= C. B. Lister =

Charles Bayard Lister (July 4, 1898 – May 14, 1951) was an American firearms expert who was an officer of the National Rifle Association of America from 1926 to 1951.

==Early life==
Lister was born on July 4, 1898, in Wilmington, Delaware to James W. and Florence (Carson) Lister. He became involved in sports shooting while a member of the Boy Scouts of America. After graduating from Wilmington High School, he worked under Kellogg Casey in the sales and promotions department of DuPont. In 1917, Lister joined the United States Army and remained there until the end of World War I. On October 22, 1919, he married Lynette Harper. They had one daughter.

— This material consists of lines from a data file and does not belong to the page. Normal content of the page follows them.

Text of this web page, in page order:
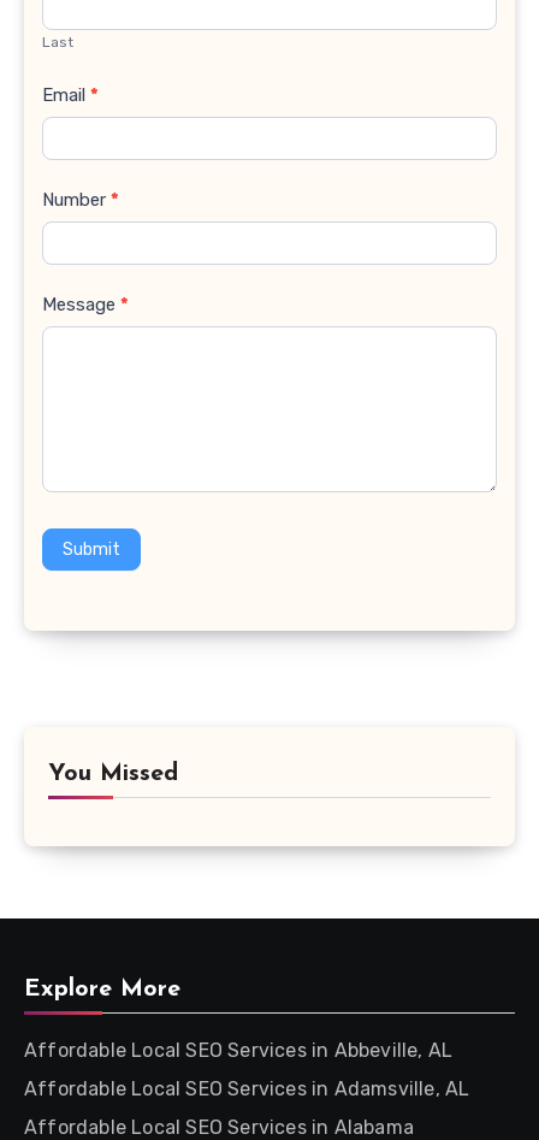
Last
Email *
Number *
Message *
Submit
You Missed
Explore More
Affordable Local SEO Services in Abbeville, AL
Affordable Local SEO Services in Adamsville, AL
Affordable Local SEO Services in Alabama

==National Rifle Association==
In 1921, Lister moved to Washington D.C. to become the advertising and promotion manager of the National Rifle Association. He recommended expanding NRA membership outside the United States Armed Forces and state militias and under his leadership, membership grew from 3,500 in 1921 to over 10,000 in 1925.

In 1926, he became the organization's secretary–treasurer and led a drive that increased membership to 350,000 by 1945. He also served as editor of the NRA's monthly magazine, the American Rifleman, was a contributor to the Encyclopædia Britannica, and edited the sections on rifles and marksmanship in Webster's International Dictionary. He was a leader in the fight against laws restricting firearm ownership, but did support some gun control measurers, including the National Firearms Act and the Federal Firearms Act of 1938.

Due to a prior bout of tuberculosis, Lister was rejected for active military service during World War II. He instead served as the national coordinator of rifle shooting in the Office of Civilian Defense. He also helped draft the first manual on home guard organization.

In 1949, Lister succeeded the retiring Milton Reckord as executive director of the NRA. He died of brain cancer on May 14, 1951, at the Washington Sanitarium. He was buried at Arlington National Cemetery.

Following his death, a memorial trophy was presented. Since 1952 it has been awarded for the National Indoor Sectional-National Smallbore Rifle Champion.